After the cluster is running, you can create NFS, S3, or iSCSI storage to be consumed by other applications in your cluster.

Deploy the Rook Operator

The first step is to deploy the Rook system components, which include the Rook agent running on each node in your cluster as well as Rook operator pod.

Note that Google Cloud users need to explicitly grant user permission to create roles:

  1. kubectl create clusterrolebinding cluster-admin-binding --clusterrole cluster-admin --user $(gcloud config get-value account)

Now you ready to create operator:

  1. cd cluster/examples/kubernetes/edgefs
  2. kubectl create -f operator.yaml
  3. # verify the rook-edgefs-operator, and rook-discover pods are in the `Running` state before proceeding
  4. kubectl -n rook-edgefs-system get pod

Create a Rook Cluster

Now that the Rook operator, and discover pods are running, we can create the Rook cluster. For the cluster to survive reboots, make sure you set the dataDirHostPath property. For more settings, see the documentation on configuring the cluster.

Edit the cluster spec in cluster.yaml file.

Create the cluster:

  1. kubectl create -f cluster.yaml

Use kubectl to list pods in the rook-edgefs namespace. You should be able to see the following pods once they are all running. The number of target pods will depend on the number of nodes in the cluster and the number of devices and directories configured.

  1. $ kubectl -n rook-edgefs get pod
  2. rook-edgefs rook-edgefs-mgr-7c76cb564d-56sxb 1/1 Running 0 24s
  3. rook-edgefs rook-edgefs-target-0 3/3 Running 0 24s
  4. rook-edgefs rook-edgefs-target-1 3/3 Running 0 24s
  5. rook-edgefs rook-edgefs-target-2 3/3 Running 0 24s

Notice that EdgeFS Targets are running as StatefulSet.

Storage

For a walkthrough of the types of Storage CRDs exposed by EdgeFS Rook, see the guides for:

  • NFS Server: Create Scale-Out NFS storage to be consumed by multiple pods, simultaneously
  • S3X: Create an Extended S3 HTTP/2 compatible object and key-value store that is accessible inside or outside the Kubernetes cluster
  • AWS S3: Create an AWS S3 compatible object store that is accessible inside or outside the Kubernetes cluster
  • iSCSI Target: Create low-latency and high-throughput iSCSI block to be consumed by a pod

CSI Integration

EdgeFS comes with built-in gRPC management services, which are tightly integrated into Kubernetes provisioning and attaching CSI framework. Please see the EdgeFS CSI for setup and usage information.

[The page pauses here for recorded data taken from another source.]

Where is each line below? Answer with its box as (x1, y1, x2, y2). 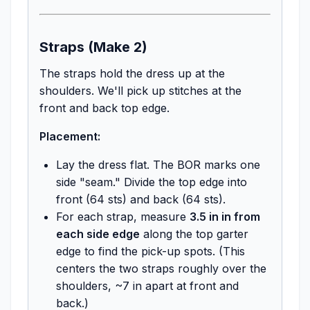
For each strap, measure (56, 209, 190, 224)
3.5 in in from (190, 209, 260, 224)
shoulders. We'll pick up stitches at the (39, 83, 241, 98)
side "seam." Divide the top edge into (56, 174, 247, 189)
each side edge (56, 226, 140, 241)
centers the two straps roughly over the (56, 261, 266, 275)
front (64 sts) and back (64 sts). (56, 192, 226, 206)
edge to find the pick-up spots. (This (56, 244, 245, 258)
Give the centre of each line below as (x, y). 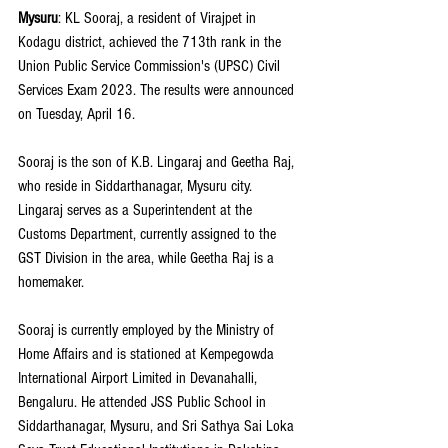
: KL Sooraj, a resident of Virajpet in (159, 17)
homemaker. (51, 281)
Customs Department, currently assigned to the (149, 233)
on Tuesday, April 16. (76, 113)
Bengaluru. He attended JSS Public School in (144, 401)
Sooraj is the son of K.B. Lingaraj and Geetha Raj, (158, 161)
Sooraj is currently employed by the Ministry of (148, 329)
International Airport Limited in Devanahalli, (139, 377)
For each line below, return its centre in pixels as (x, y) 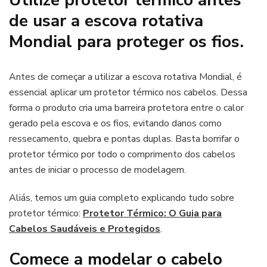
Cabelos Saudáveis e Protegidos (85, 229)
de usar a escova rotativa (106, 21)
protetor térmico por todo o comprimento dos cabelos (122, 154)
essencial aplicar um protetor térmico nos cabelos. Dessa (128, 92)
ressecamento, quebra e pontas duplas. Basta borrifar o (124, 139)
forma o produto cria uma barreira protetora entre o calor (126, 108)
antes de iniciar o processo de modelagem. (97, 170)
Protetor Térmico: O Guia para (152, 213)
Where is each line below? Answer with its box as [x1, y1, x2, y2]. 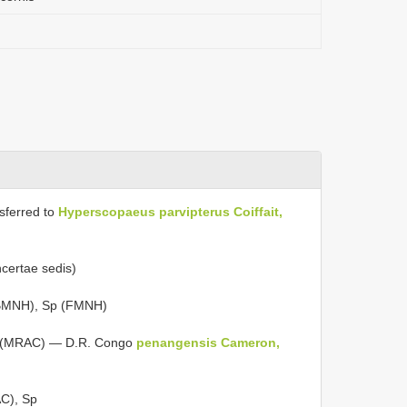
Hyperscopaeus [58, 204, 155, 219]
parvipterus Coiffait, [159, 204, 283, 219]
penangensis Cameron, [136, 335, 280, 350]
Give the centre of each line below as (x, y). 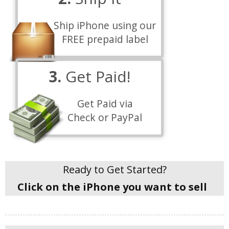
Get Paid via (105, 104)
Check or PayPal (105, 118)
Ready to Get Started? (114, 169)
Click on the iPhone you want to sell (112, 187)
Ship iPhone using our (105, 25)
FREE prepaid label (105, 39)
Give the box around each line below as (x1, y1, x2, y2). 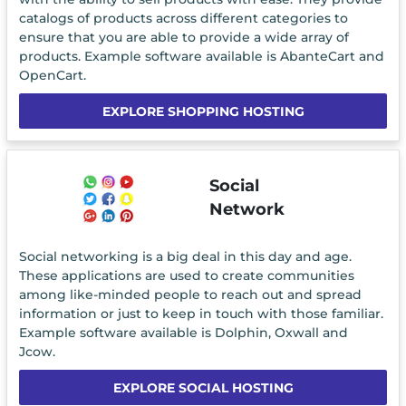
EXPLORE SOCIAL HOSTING (112, 380, 294, 397)
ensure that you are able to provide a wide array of (18, 28, 349, 45)
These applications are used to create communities (18, 267, 354, 285)
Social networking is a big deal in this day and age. (18, 248, 352, 266)
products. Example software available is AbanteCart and (18, 47, 384, 64)
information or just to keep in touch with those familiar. (18, 305, 383, 323)
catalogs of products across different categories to (18, 9, 348, 26)
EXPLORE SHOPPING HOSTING (101, 102, 304, 120)
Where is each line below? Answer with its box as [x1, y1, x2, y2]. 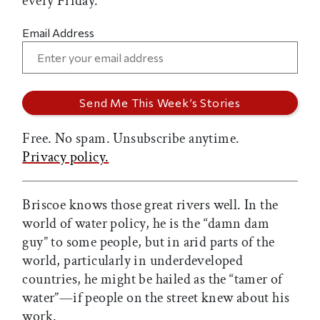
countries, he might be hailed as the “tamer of [22, 269, 283, 289]
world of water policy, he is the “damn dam [22, 214, 270, 233]
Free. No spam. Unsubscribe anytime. [22, 129, 240, 148]
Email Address [22, 25, 95, 39]
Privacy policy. [22, 147, 109, 166]
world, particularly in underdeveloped [22, 251, 244, 270]
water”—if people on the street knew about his [22, 288, 290, 307]
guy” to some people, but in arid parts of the [22, 232, 275, 251]
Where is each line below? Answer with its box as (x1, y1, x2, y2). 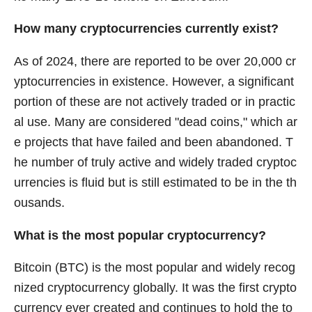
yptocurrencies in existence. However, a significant (14, 74, 294, 88)
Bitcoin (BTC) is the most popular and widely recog (14, 260, 295, 275)
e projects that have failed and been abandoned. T (14, 134, 293, 149)
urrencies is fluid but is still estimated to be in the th (14, 175, 297, 189)
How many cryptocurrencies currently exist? (14, 22, 279, 36)
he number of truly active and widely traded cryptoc (14, 155, 297, 169)
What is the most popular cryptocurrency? (14, 228, 266, 242)
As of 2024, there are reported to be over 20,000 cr (14, 54, 296, 68)
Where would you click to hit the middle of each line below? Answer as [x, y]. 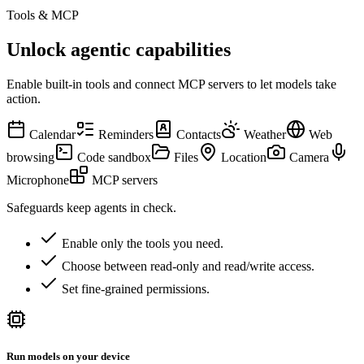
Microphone [38, 180]
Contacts [197, 134]
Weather [263, 134]
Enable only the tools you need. [143, 243]
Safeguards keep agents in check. [91, 207]
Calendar [51, 134]
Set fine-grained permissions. [136, 288]
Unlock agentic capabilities [119, 49]
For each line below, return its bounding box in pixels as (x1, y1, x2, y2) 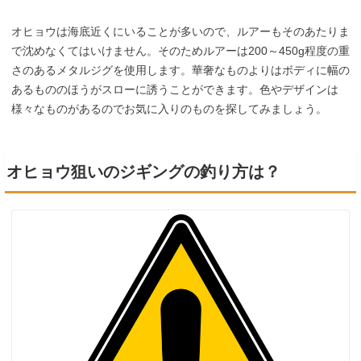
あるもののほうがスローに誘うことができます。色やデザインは (11, 82, 338, 96)
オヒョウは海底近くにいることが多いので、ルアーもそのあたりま (11, 24, 350, 38)
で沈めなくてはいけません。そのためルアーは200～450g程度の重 (11, 44, 350, 57)
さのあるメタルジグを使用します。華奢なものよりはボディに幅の (11, 63, 350, 77)
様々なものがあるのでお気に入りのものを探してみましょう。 (11, 102, 327, 115)
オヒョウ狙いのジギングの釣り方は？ (6, 162, 280, 180)
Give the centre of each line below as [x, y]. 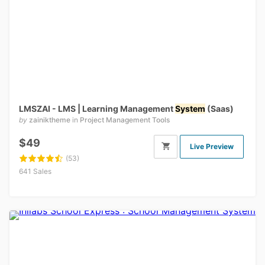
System [190, 108]
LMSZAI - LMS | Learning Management [97, 108]
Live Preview [212, 146]
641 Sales [35, 171]
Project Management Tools [125, 119]
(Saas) [219, 108]
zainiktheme [50, 119]
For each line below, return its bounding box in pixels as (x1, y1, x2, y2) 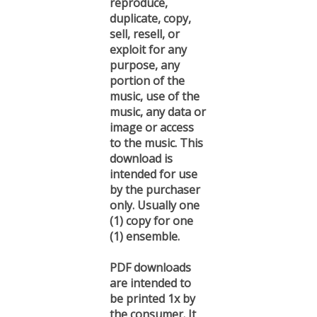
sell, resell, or (110, 19, 180, 35)
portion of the (110, 66, 185, 81)
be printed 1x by (110, 284, 195, 299)
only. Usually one (110, 190, 200, 206)
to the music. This (110, 128, 203, 144)
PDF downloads (110, 253, 191, 268)
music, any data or (110, 97, 206, 113)
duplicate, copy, (110, 4, 191, 19)
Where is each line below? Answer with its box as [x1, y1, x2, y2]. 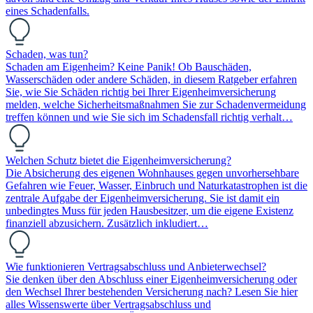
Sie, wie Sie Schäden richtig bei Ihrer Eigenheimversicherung [6, 85, 276, 98]
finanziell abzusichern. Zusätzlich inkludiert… [6, 217, 208, 229]
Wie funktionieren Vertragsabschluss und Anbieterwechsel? [6, 260, 266, 272]
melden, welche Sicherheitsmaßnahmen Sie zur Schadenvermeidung [6, 98, 306, 110]
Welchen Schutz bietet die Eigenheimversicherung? [6, 154, 231, 166]
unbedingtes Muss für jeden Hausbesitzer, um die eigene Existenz [6, 204, 293, 217]
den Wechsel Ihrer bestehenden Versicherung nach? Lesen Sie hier [6, 285, 298, 298]
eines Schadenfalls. [6, 4, 89, 17]
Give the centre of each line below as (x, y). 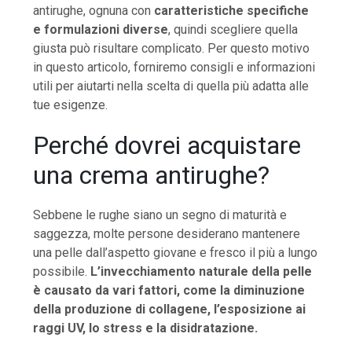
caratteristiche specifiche (232, 10)
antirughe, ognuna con (94, 10)
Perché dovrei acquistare (167, 145)
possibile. (62, 271)
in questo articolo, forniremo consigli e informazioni (174, 67)
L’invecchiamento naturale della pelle (202, 271)
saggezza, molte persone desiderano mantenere (167, 233)
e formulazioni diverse (101, 29)
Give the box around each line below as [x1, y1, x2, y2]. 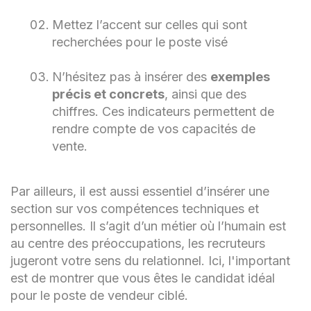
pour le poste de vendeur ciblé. [10, 287, 188, 303]
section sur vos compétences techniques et [10, 201, 259, 216]
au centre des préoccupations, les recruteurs [10, 235, 265, 251]
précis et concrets [52, 86, 165, 101]
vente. [52, 138, 87, 153]
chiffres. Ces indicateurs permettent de [52, 103, 274, 119]
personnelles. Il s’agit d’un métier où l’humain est [10, 218, 286, 233]
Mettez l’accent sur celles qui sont [52, 17, 247, 32]
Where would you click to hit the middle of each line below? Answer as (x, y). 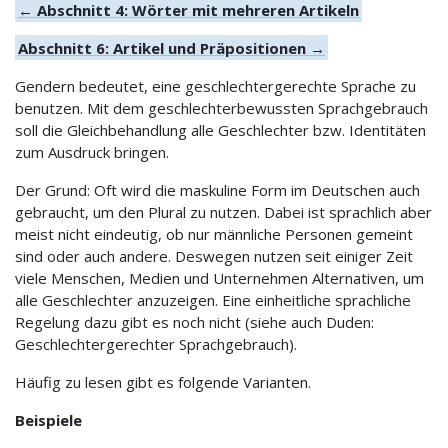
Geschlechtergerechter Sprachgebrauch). (156, 343)
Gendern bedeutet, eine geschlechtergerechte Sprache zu (215, 85)
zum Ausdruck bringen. (92, 151)
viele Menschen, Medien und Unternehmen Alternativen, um (219, 277)
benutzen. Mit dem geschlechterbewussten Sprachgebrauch (221, 107)
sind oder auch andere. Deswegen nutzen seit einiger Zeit (214, 255)
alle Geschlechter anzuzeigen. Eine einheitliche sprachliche (213, 299)
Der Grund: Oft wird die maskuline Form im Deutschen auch (217, 189)
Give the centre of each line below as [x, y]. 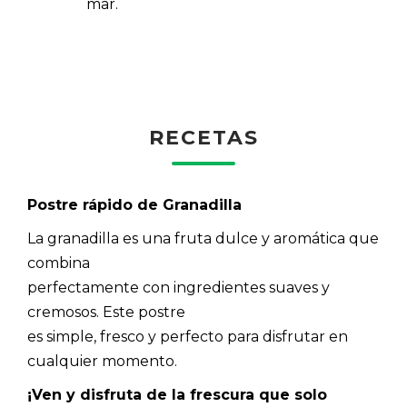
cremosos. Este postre [106, 312]
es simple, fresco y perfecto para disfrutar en [188, 337]
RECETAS [203, 138]
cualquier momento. [102, 361]
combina [59, 263]
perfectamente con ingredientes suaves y [179, 288]
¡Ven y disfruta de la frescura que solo [177, 395]
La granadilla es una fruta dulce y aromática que [203, 238]
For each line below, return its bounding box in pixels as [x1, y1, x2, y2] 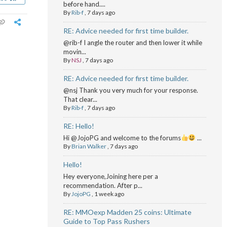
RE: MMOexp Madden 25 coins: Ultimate [63, 208, 192, 216]
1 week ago [94, 190, 124, 198]
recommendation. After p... [63, 181, 142, 190]
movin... [63, 48, 86, 56]
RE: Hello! [63, 122, 94, 130]
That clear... [63, 95, 97, 103]
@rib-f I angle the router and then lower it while [63, 39, 202, 47]
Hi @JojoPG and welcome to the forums [63, 134, 181, 142]
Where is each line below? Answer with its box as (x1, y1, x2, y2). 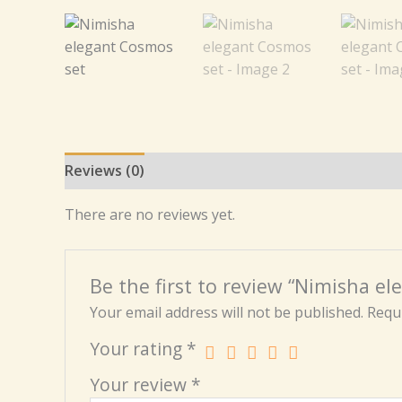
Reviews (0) (65, 161, 144, 180)
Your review (89, 372, 191, 398)
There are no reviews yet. (65, 205, 235, 224)
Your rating (89, 336, 187, 362)
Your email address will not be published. (89, 302, 363, 323)
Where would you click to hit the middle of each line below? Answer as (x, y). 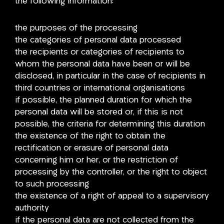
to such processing (52, 184)
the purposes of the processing (76, 28)
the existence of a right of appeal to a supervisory (112, 196)
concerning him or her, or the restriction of (96, 160)
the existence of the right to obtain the (90, 136)
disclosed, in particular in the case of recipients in (110, 76)
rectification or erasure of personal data (92, 148)
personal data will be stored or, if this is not (99, 112)
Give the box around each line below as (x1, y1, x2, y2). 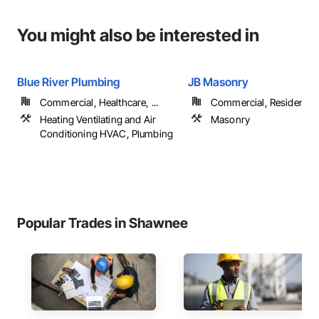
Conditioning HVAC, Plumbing (40, 127, 174, 140)
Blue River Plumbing (17, 75, 120, 89)
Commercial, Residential (211, 96, 318, 108)
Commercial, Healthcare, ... (40, 96, 159, 108)
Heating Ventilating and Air (40, 113, 157, 125)
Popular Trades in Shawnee (17, 214, 188, 231)
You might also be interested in (17, 25, 259, 46)
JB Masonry (188, 75, 249, 89)
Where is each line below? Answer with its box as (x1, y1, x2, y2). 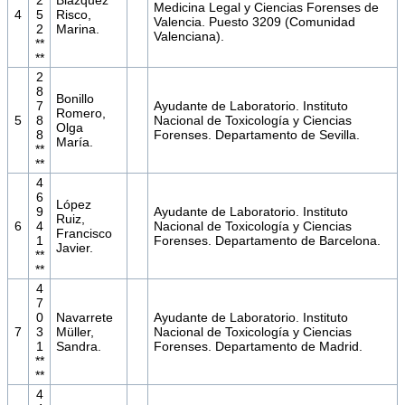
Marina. (55, 22, 99, 37)
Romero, (55, 106, 106, 121)
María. (55, 135, 93, 150)
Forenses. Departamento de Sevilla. (153, 127, 360, 143)
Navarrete (55, 310, 113, 325)
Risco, (55, 7, 91, 23)
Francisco (55, 226, 112, 241)
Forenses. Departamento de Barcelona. (153, 233, 381, 249)
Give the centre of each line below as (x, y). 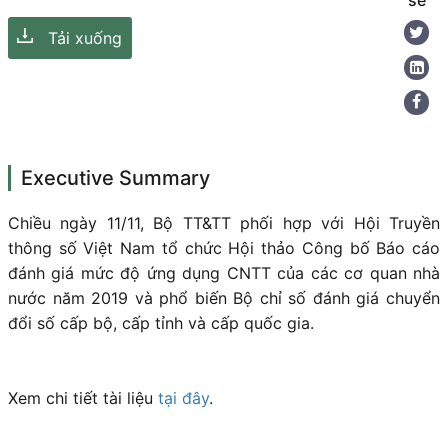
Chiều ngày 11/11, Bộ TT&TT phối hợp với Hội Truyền (224, 223)
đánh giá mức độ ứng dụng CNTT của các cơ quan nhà (224, 273)
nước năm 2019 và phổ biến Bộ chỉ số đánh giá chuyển (224, 298)
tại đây (183, 398)
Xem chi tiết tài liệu (83, 398)
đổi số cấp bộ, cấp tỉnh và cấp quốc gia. (161, 323)
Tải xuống (85, 38)
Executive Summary (115, 178)
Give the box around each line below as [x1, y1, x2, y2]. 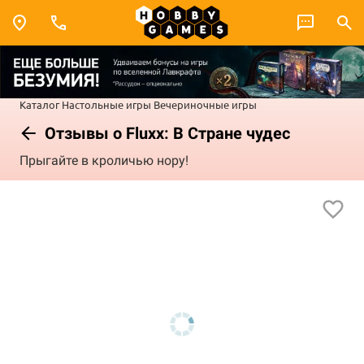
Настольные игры [62, 97, 151, 111]
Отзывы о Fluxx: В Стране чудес [41, 123, 290, 143]
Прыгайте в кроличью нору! [19, 153, 188, 169]
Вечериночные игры [154, 97, 257, 111]
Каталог [19, 97, 59, 111]
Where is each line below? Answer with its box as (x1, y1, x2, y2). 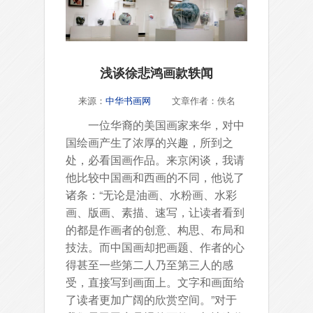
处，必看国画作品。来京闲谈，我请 (66, 151, 245, 168)
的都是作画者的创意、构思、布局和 (66, 221, 245, 238)
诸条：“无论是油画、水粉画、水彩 (66, 186, 237, 203)
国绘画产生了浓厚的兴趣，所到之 (66, 133, 233, 150)
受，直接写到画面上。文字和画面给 (66, 273, 245, 290)
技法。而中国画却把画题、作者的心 (66, 238, 245, 255)
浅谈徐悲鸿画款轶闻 (100, 64, 213, 81)
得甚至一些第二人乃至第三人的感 (66, 256, 233, 272)
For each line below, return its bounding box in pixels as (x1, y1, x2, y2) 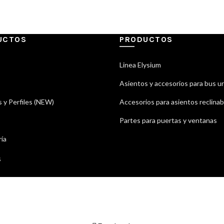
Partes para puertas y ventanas (119, 116, 217, 125)
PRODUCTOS (119, 34, 173, 44)
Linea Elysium (119, 60, 161, 69)
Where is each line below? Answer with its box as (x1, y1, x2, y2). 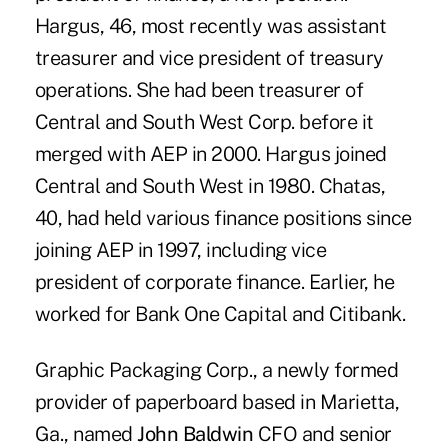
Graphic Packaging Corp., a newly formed (34, 358, 399, 383)
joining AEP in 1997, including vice (34, 238, 327, 263)
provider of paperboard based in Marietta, (34, 390, 400, 415)
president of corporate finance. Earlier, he (34, 270, 395, 295)
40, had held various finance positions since (34, 206, 412, 231)
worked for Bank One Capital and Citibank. (34, 302, 406, 327)
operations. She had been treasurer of (34, 78, 364, 103)
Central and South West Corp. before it (34, 110, 374, 135)
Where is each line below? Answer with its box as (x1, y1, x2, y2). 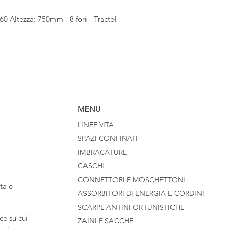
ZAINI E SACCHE (78, 216, 133, 225)
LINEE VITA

EdgeFS Dashboard and Monitoring

Each Rook cluster has some built in metrics collectors/exporters for monitoring with Prometheus. In additional to classic monitoring parameters, it has a built-in multi-tenancy, multi-service capability. For instance, you can quickly discover most loaded tenants, buckets or services. To learn how to set up monitoring for your Rook cluster, you can follow the steps in the monitoring guide.

Teardown

When you are done with the cluster, simply delete CRDs in reverse order. You may want to re-format your raw disks with wipefs -a command. Or if you using raw devices and want to keep same storage configuration but change some resource or networking parameters, consider to use devicesResurrectMode.